Witch-Bessie’s only reply to this hospitable invitation was confounding in its irrelevance. She picked up her draggled skirt with her two hands, displaying her unlaced boots and rumpled stockings, and then, throwing back her wizened head, with its rusty weather-bleached bonnet, and emitting a pallid laugh from her toothless gums, she proceeded to tread a sort of jerky measure, moving her old feet to the tune of a shrill ditty.
“Now we dance looby, looby, looby,
Now we dance looby, looby, light;
Shake your right hand a little,
Shake your left hand a little,
And turn you round about.”
“Ye’ll both see I again, present,” she panted, when this performance was over, “but bide where ’ee be, bide where ’ee be now. Old Bessie’s said her say, and she be due long of Hullaway Cross, come noon.”
As she hobbled off to the neighbouring stile, Luke saw her kiss the tips of her fingers in the direction of the station-master’s house.
“She’s bidding Daddy James good-bye,” he thought. “What a world! ‘Looby, looby, looby!’ A proper Dance of Death for a son of my mother!”
CHAPTER XXIV THE GRANARY
LUKE persuaded Mr. Quincunx to stay with him for the station-master’s Sunday dinner, and to stroll with him down to the churchyard in the afternoon to decide, in consultation with the sexton, upon the most suitable spot for his brother’s interment.
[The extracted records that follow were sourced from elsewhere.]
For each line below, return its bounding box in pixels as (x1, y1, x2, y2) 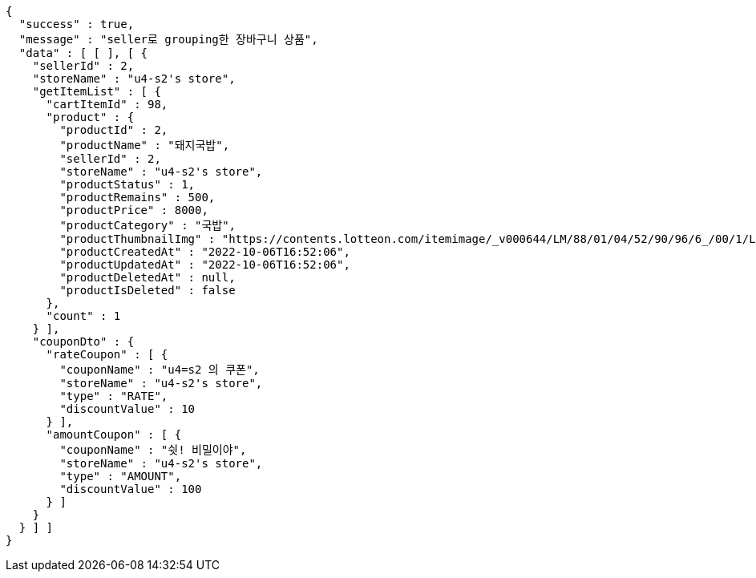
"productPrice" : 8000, (59, 204, 208, 216)
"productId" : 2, (59, 123, 168, 136)
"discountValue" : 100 (59, 483, 202, 495)
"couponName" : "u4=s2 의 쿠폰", (59, 363, 260, 376)
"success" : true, (18, 18, 135, 30)
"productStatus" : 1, (59, 178, 196, 191)
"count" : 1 (46, 309, 121, 322)
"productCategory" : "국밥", (59, 219, 237, 232)
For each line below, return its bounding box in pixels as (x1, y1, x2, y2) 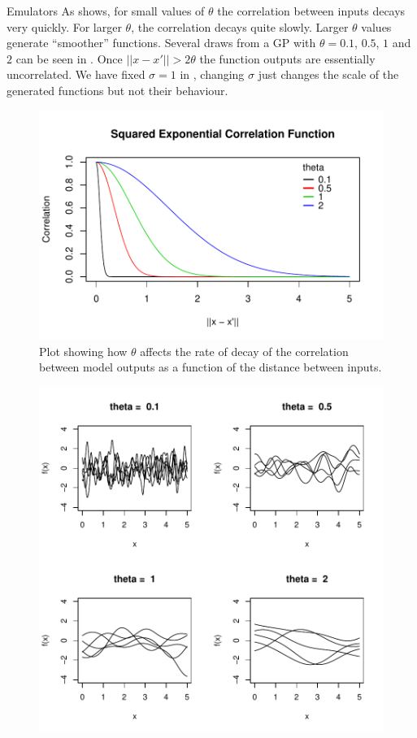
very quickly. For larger (7, 18, 122, 35)
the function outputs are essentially (199, 50, 376, 67)
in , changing (180, 66, 245, 83)
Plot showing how (39, 342, 128, 359)
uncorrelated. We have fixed (7, 66, 146, 83)
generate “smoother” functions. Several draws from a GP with (7, 34, 316, 51)
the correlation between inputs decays (217, 2, 406, 19)
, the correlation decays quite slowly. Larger (131, 18, 349, 35)
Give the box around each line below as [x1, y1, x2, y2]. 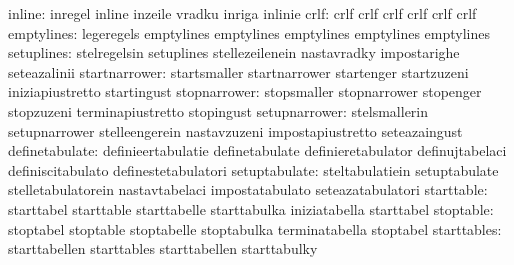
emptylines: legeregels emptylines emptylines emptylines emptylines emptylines [8, 22, 490, 43]
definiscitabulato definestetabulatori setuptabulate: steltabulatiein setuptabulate [8, 159, 499, 180]
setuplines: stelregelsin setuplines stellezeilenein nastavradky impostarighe [8, 42, 460, 63]
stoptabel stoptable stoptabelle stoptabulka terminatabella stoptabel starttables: [8, 218, 502, 239]
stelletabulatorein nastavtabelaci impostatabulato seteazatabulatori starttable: [8, 179, 488, 200]
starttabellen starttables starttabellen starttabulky [8, 238, 318, 259]
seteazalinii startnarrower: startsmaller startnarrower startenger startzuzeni [8, 61, 469, 82]
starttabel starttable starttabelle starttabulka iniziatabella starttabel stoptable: [8, 198, 494, 219]
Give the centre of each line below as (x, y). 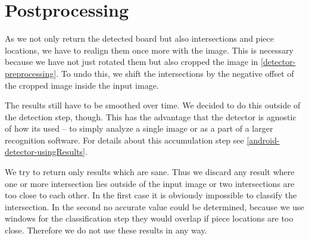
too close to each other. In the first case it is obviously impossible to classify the (151, 195)
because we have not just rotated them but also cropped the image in (132, 62)
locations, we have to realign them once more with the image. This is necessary (149, 50)
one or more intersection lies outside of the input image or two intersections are (150, 183)
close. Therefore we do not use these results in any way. (106, 230)
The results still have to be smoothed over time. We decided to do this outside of (153, 105)
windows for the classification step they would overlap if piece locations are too (149, 218)
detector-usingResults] (45, 152)
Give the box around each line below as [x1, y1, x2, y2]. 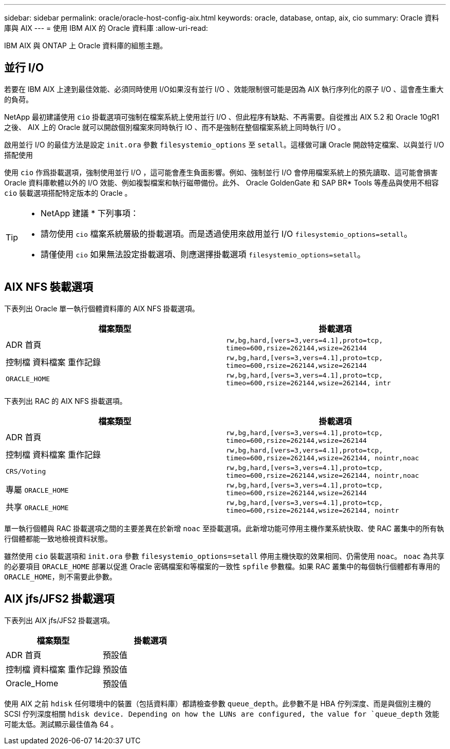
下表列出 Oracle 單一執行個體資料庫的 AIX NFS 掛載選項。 [4, 304, 199, 313]
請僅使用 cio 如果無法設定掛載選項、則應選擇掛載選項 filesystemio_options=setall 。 [41, 249, 366, 259]
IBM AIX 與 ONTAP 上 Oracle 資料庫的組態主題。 [4, 41, 167, 50]
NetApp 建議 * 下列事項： [41, 208, 139, 218]
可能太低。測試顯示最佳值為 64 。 [4, 719, 118, 728]
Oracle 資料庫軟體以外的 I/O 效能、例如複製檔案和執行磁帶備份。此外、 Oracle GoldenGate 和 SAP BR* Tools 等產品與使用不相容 [4, 178, 439, 187]
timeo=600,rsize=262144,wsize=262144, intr [226, 379, 391, 387]
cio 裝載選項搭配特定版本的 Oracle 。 [4, 188, 132, 197]
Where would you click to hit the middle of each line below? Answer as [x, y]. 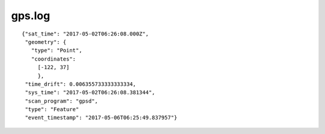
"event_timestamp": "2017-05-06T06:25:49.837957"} [101, 118]
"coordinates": [54, 59]
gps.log [31, 16]
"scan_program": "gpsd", [62, 101]
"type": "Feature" [52, 109]
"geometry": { [46, 42]
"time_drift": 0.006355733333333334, [81, 84]
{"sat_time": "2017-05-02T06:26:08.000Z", [85, 34]
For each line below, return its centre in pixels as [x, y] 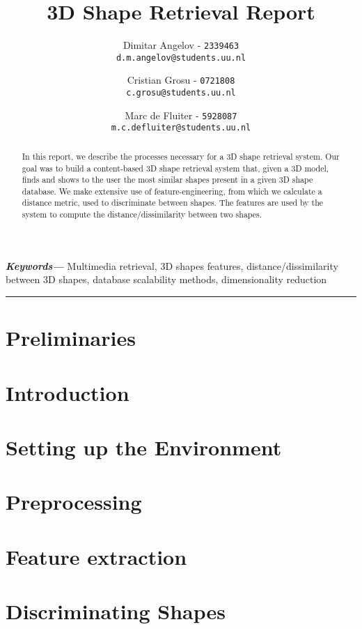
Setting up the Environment [144, 447]
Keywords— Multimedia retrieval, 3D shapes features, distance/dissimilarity [172, 265]
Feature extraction [96, 556]
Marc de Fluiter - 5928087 [181, 115]
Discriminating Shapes [116, 611]
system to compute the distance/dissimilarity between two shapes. [142, 214]
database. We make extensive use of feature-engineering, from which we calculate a [172, 191]
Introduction [68, 392]
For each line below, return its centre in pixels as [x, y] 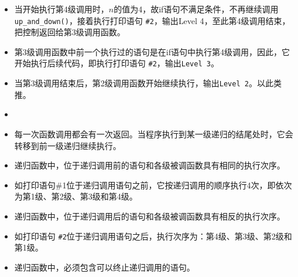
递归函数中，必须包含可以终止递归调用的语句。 [105, 267]
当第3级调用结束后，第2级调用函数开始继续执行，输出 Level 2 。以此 [144, 83]
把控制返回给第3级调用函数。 [70, 32]
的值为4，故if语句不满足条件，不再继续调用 [196, 9]
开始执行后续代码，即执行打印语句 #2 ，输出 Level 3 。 [117, 63]
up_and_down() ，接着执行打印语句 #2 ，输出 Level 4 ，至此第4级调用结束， [152, 20]
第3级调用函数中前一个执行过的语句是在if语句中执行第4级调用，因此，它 [152, 51]
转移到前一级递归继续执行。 [68, 145]
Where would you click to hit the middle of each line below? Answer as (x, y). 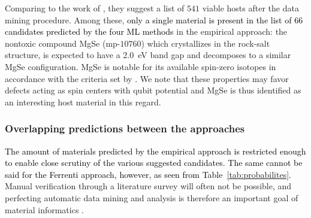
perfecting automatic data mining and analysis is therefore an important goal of (152, 197)
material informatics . (45, 209)
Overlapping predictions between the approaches (125, 128)
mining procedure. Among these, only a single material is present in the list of (148, 19)
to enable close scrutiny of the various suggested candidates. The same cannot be (154, 163)
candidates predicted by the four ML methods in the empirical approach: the (146, 31)
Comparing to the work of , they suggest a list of (95, 8)
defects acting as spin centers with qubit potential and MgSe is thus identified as (153, 90)
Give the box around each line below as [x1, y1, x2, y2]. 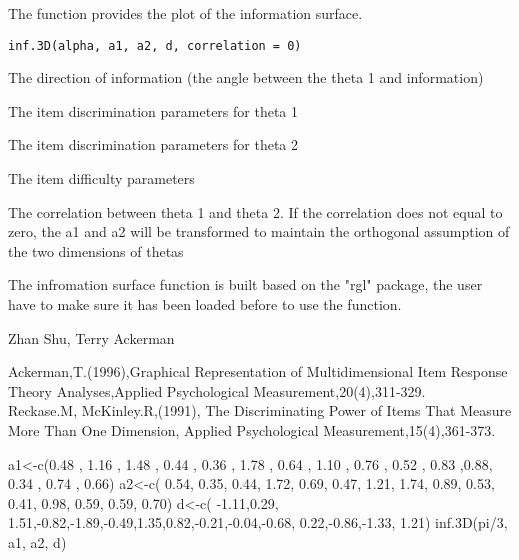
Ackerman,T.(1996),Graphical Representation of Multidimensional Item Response [8, 361, 508, 382]
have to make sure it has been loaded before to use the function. [8, 294, 402, 314]
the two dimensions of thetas [8, 240, 184, 261]
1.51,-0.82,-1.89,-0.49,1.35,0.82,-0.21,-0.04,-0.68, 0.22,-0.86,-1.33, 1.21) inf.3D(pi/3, [8, 512, 508, 533]
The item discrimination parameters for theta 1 [8, 100, 299, 121]
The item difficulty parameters [8, 168, 195, 189]
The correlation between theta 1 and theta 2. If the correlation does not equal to [8, 201, 503, 222]
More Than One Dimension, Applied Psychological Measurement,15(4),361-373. [8, 419, 496, 440]
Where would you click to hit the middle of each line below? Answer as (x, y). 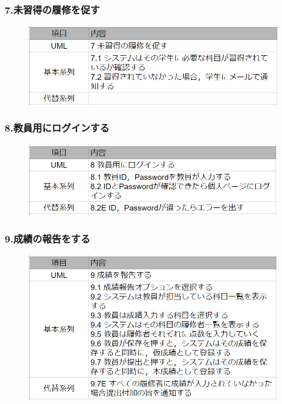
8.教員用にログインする (57, 128)
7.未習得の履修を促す (52, 9)
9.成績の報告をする (48, 238)
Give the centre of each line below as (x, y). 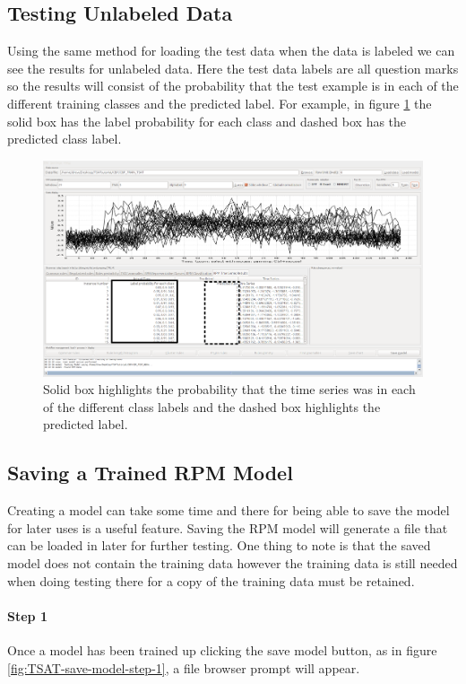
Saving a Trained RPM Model (150, 473)
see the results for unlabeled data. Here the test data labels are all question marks (233, 68)
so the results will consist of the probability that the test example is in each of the (233, 86)
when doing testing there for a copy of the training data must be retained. (211, 580)
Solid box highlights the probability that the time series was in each (229, 389)
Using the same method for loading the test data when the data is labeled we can (231, 51)
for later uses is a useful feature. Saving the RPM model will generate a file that (228, 527)
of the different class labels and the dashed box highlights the (212, 406)
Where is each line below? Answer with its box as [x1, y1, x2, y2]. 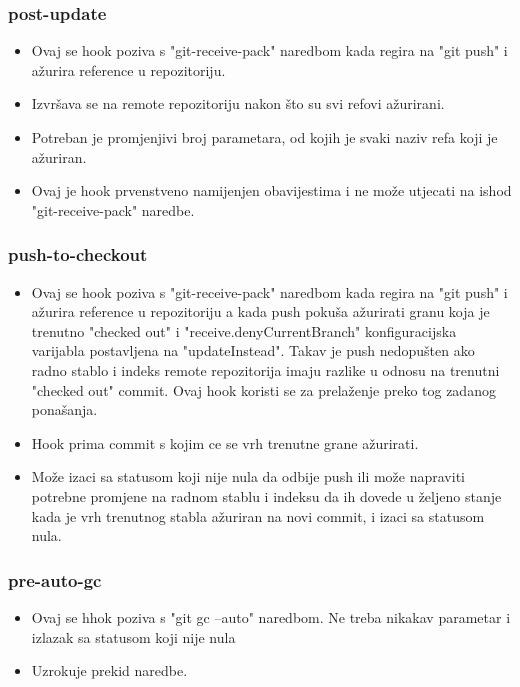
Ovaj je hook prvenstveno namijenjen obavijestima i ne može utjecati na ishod [31, 180, 512, 201]
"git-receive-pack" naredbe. [31, 199, 195, 220]
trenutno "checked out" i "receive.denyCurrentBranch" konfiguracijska [31, 320, 457, 341]
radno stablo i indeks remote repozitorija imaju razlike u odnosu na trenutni [31, 359, 500, 380]
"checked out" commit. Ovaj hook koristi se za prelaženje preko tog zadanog [31, 379, 496, 400]
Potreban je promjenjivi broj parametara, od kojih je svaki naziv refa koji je [31, 127, 498, 147]
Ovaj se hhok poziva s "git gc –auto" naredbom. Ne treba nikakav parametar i [31, 606, 511, 627]
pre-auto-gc [8, 567, 102, 592]

The stone-carver was resolved that this spot should be removed as far as possible from the grave of their parents, and the impiety of this resolution was justified by the fact that Gideon’s tomb was crowded on both sides by less aggressive sleepers.
They finally selected a remote place under the southern wall, at the point where the long shadow of the tower, in the late afternoon, flung its clear-outlined battlements on the waving grass.
Luke continued to be entirely pleased with Mr. Quincunx’s tact and sympathy. He felt he could not have secured a better companion for this task of selecting the final resting-place of the brother of his soul. “Curse these fools,” he thought, “who rail against this excellent man!” What mattered it, after all, that the fellow hated what the world calls “work,” and loved a peaceful life removed from distraction?
The noble attributes of humour, of imagination, of intelligence, — how much more important they were, and conducive to the general human happiness, than the mere power of making money! Compared with the delicious twists and diverting convolutions in Mr. Quincunx’s extraordinary brain, how dull, how insipid, seemed such worldly cleverness!
The death of his brother had had the effect of throwing these things into a new perspective. The Machiavellian astuteness, which, in himself, in Romer, in Mr. Taxater, and in many others, he had, until now, regarded as of supreme, value in the conduct of life, seemed to him, as he regretfully bade the recluse farewell and retraced his steps, far less, essential, far less important, than this imaginative sensitiveness to the astounding spectacle of the world.
He fancied he discerned in front of him, as he left the churchyard, the well-known figure of his newly affianced Annie, and he made a detour through the lane, to avoid her. He felt at that moment as though nothing in the universe were interesting or important except the sympathetic conversation of the friends of one’s natural choice — persons of that small, that fatally small circle, from which just now the centre seemed to have dropped out!